'''
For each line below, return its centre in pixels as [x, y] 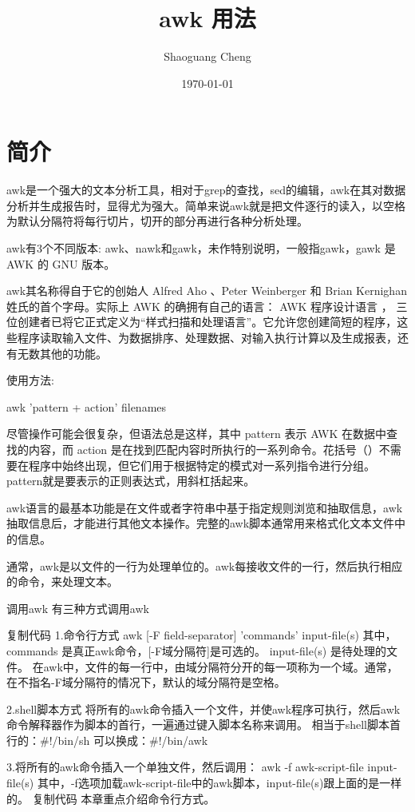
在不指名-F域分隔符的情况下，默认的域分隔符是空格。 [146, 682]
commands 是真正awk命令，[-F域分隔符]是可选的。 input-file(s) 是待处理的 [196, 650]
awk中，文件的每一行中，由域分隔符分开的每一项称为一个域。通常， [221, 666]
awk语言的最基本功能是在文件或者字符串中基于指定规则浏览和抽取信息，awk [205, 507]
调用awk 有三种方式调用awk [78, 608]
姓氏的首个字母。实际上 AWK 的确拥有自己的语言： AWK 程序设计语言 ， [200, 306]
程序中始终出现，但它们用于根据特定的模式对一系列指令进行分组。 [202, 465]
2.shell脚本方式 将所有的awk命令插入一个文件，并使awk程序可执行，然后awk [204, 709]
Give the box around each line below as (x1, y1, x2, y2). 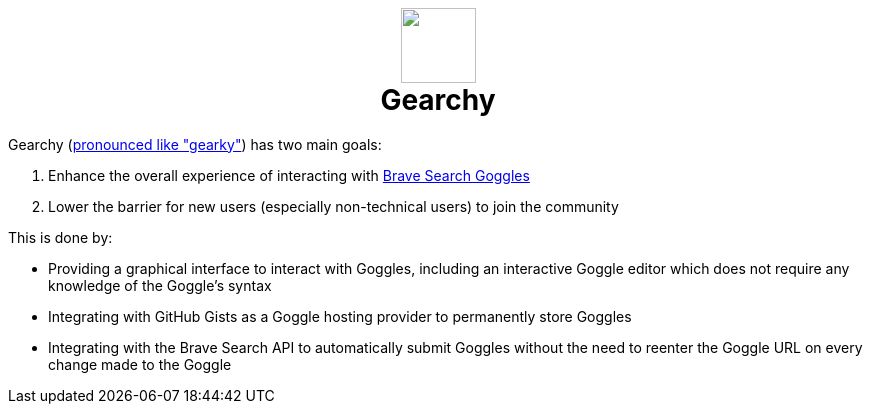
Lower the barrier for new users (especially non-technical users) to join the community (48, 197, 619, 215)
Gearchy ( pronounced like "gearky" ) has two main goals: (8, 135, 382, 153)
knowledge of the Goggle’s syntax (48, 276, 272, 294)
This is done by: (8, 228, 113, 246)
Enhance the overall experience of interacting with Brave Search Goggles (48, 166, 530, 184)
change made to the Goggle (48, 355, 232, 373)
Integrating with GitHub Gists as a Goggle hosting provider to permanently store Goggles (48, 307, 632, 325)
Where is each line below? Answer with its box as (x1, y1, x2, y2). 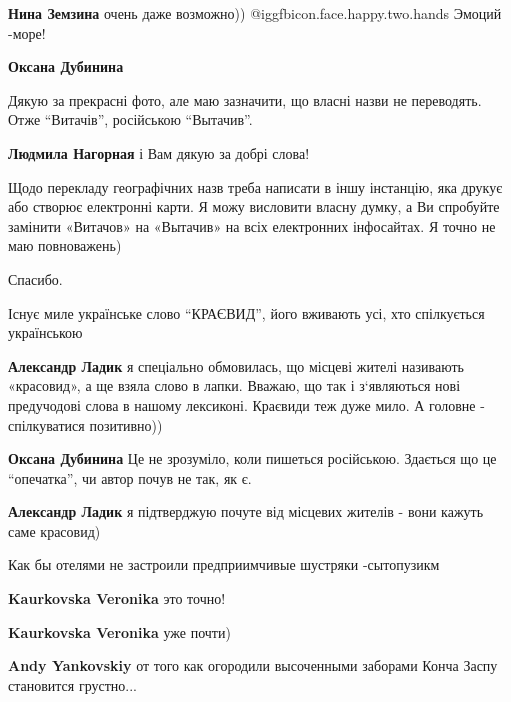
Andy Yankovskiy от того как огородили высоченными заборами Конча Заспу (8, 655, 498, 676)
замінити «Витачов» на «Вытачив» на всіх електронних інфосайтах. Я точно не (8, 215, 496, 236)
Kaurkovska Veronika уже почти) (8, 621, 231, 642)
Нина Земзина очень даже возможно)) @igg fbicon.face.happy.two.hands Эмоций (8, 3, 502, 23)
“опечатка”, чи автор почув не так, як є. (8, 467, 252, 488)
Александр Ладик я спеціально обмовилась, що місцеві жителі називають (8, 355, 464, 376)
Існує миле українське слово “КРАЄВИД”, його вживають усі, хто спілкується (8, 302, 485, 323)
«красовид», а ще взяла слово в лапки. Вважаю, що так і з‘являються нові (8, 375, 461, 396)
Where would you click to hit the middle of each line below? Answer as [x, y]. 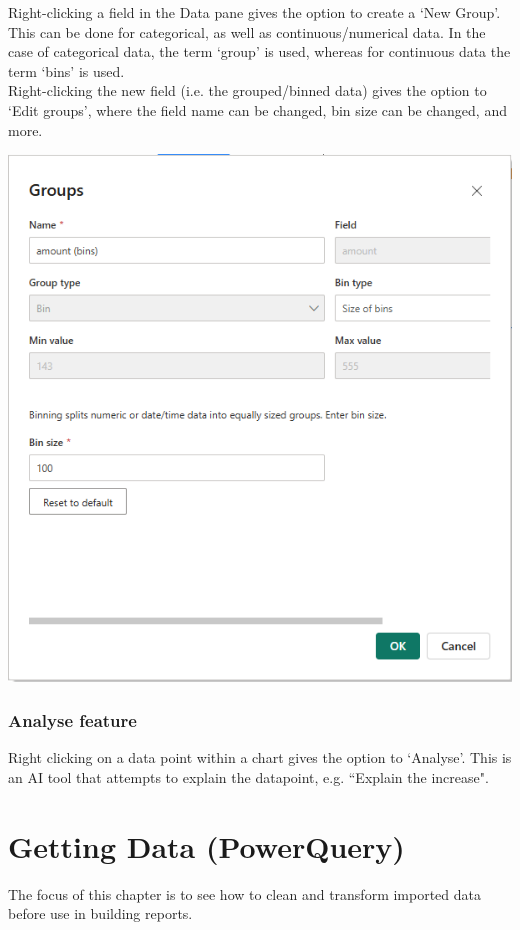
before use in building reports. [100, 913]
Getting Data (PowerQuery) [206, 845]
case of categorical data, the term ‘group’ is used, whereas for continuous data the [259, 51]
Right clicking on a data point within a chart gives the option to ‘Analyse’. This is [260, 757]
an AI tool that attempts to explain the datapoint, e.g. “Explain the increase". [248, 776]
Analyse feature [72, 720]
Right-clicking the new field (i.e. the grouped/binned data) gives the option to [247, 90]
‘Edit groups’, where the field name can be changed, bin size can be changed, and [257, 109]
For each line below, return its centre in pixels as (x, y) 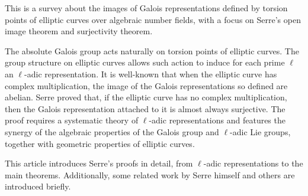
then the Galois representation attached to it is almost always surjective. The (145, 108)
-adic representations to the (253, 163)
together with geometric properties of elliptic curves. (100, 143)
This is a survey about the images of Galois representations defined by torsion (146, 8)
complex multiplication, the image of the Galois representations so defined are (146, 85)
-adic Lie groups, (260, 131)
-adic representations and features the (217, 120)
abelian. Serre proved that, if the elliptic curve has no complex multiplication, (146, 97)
'''
# Exercise goal
Copy from the entries only those lines that hold the word "Analyse".

# Answer to the problem
Right clicking on a data point within a chart gives the option to ‘Analyse’. This is [260, 757]
Analyse feature [72, 720]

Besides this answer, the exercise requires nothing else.